======== DATA EXTRACT ========
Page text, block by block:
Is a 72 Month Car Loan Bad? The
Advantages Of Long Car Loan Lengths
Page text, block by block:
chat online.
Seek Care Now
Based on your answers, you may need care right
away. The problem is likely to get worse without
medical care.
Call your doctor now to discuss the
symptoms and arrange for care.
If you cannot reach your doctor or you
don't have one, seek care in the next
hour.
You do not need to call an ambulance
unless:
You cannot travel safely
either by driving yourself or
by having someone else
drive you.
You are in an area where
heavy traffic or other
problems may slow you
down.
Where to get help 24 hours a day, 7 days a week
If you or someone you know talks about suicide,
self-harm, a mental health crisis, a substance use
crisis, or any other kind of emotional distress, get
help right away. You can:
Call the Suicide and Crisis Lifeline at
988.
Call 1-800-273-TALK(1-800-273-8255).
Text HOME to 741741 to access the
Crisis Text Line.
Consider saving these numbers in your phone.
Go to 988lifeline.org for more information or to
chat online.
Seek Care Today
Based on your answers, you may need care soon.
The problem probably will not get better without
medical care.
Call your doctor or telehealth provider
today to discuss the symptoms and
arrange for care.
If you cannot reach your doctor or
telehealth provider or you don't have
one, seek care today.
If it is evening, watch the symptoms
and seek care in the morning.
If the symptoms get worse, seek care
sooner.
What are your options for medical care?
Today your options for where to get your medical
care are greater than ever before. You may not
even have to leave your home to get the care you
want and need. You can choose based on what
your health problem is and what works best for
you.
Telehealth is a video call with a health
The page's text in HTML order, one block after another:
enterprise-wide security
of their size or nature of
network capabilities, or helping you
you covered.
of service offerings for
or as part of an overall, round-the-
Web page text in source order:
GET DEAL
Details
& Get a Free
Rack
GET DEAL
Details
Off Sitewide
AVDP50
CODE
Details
========
▶ [TASK INSTRUCTIONS] Once you find the line containing "even have to", copy it and every line after it through the end of the records, exactly and nothing else.

▶ [RESULT FOR THIS EXERCISE]
even have to leave your home to get the care you
want and need. You can choose based on what
your health problem is and what works best for
you.
Telehealth is a video call with a health
The page's text in HTML order, one block after another:
enterprise-wide security
of their size or nature of
network capabilities, or helping you
you covered.
of service offerings for
or as part of an overall, round-the-
Web page text in source order:
GET DEAL
Details
& Get a Free
Rack
GET DEAL
Details
Off Sitewide
AVDP50
CODE
Details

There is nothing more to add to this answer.